PriorityQueue<Integer> pq = new PriorityQueue<>(List.of(5, 1, 3, 2, 4));
for (int n : pq) {
System.out.print(n + " "); // Could be: 1 2 3 5 4 — NOT fully sorted!
}
// The heap property only guarantees the ROOT is the minimum.
// Internal array order ≠ sorted order.
// ✅ CORRECT: Use poll() to get sorted output
while (!pq.isEmpty()) {
System.out.print(pq.poll() + " "); // 1 2 3 4 5 — sorted!
}
Pitfall 2: Not Thread-Safe
// ❌ PriorityQueue is NOT thread-safe
// ✅ Use PriorityBlockingQueue for concurrent access
PriorityBlockingQueue<Task> threadSafe = new PriorityBlockingQueue<>();
Pitfall 3: Updating Priorities
// ❌ Changing an element's priority after insertion breaks the heap!
Task task = new Task("Email", 3);
pq.offer(task);
task.priority = 0; // Heap doesn't know about this change!
pq.poll(); // May NOT return the updated task!
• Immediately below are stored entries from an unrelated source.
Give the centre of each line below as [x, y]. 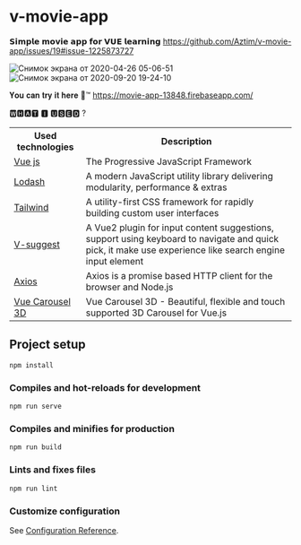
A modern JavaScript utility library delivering [179, 176]
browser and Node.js [129, 287]
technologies [45, 147]
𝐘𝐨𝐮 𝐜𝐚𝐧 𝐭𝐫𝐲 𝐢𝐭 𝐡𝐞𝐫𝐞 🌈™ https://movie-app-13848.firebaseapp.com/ [131, 95]
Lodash [30, 181]
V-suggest [37, 244]
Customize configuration [65, 511]
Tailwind [31, 207]
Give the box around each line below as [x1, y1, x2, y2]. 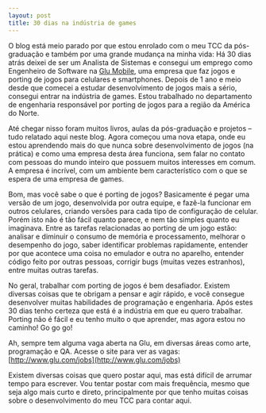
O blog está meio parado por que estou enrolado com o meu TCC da [8, 40, 233, 50]
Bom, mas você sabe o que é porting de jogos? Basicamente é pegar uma [8, 189, 250, 199]
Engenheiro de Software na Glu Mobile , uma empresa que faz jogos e [8, 66, 236, 75]
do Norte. [8, 108, 40, 117]
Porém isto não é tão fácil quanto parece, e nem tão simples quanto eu [8, 215, 240, 224]
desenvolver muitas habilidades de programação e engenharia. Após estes [8, 297, 253, 307]
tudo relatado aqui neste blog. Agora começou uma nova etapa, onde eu [8, 132, 246, 141]
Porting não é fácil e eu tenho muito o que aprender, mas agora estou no [8, 314, 246, 323]
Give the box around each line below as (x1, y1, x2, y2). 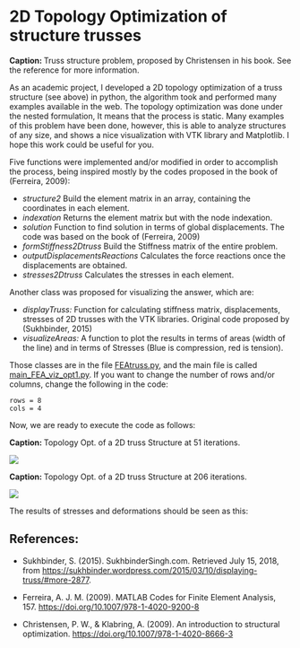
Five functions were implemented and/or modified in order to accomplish (9, 156, 279, 167)
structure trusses (9, 25, 141, 46)
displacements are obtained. (21, 259, 128, 270)
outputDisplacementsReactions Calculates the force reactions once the (21, 250, 287, 261)
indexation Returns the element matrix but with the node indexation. (21, 212, 273, 223)
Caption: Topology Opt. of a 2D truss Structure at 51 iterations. (9, 437, 241, 448)
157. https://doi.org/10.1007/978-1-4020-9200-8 (21, 601, 200, 612)
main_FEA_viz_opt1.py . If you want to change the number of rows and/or (9, 369, 276, 380)
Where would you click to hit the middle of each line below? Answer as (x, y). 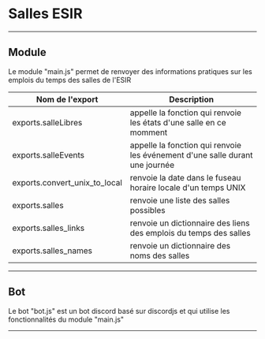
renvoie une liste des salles (180, 200)
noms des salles (160, 255)
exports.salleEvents (49, 155)
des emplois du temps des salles (190, 233)
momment (149, 132)
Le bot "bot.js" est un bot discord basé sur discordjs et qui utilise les (119, 311)
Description (192, 99)
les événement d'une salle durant (191, 155)
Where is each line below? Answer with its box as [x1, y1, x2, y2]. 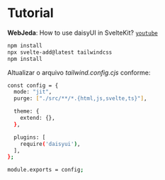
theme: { [13, 108, 40, 115]
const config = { [7, 81, 59, 89]
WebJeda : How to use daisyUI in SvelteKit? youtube [7, 28, 158, 37]
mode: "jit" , [13, 89, 52, 96]
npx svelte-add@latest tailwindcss [7, 48, 113, 56]
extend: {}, [20, 115, 55, 122]
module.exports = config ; [7, 167, 84, 174]
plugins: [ [13, 133, 46, 141]
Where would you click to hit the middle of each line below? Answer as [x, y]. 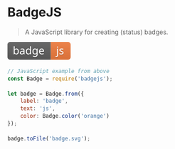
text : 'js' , [38, 109]
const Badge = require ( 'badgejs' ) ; [60, 79]
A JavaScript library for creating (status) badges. [96, 32]
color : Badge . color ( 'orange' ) [65, 116]
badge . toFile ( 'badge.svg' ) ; [49, 138]
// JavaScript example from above [59, 71]
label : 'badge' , [44, 101]
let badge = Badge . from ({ [46, 94]
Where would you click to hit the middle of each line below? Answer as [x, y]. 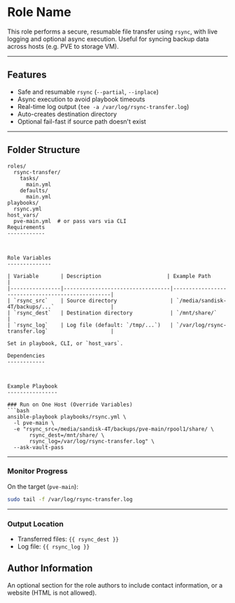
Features [27, 75]
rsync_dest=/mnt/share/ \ [67, 435]
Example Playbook [33, 386]
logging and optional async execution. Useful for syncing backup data [108, 38]
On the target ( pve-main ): [43, 486]
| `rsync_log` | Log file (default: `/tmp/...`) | [90, 325]
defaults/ [34, 190]
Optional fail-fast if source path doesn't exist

// ✅ FIX: Remove and re-add
pq.remove(task);
task.priority = 0;
pq.offer(task);
Summary
The one-liner: PriorityQueue is a binary min-heap in an array with O(log n) insert/remove-min and O(1) peek — perfect for scheduling and top-K problems, but beware that iteration order is NOT sorted.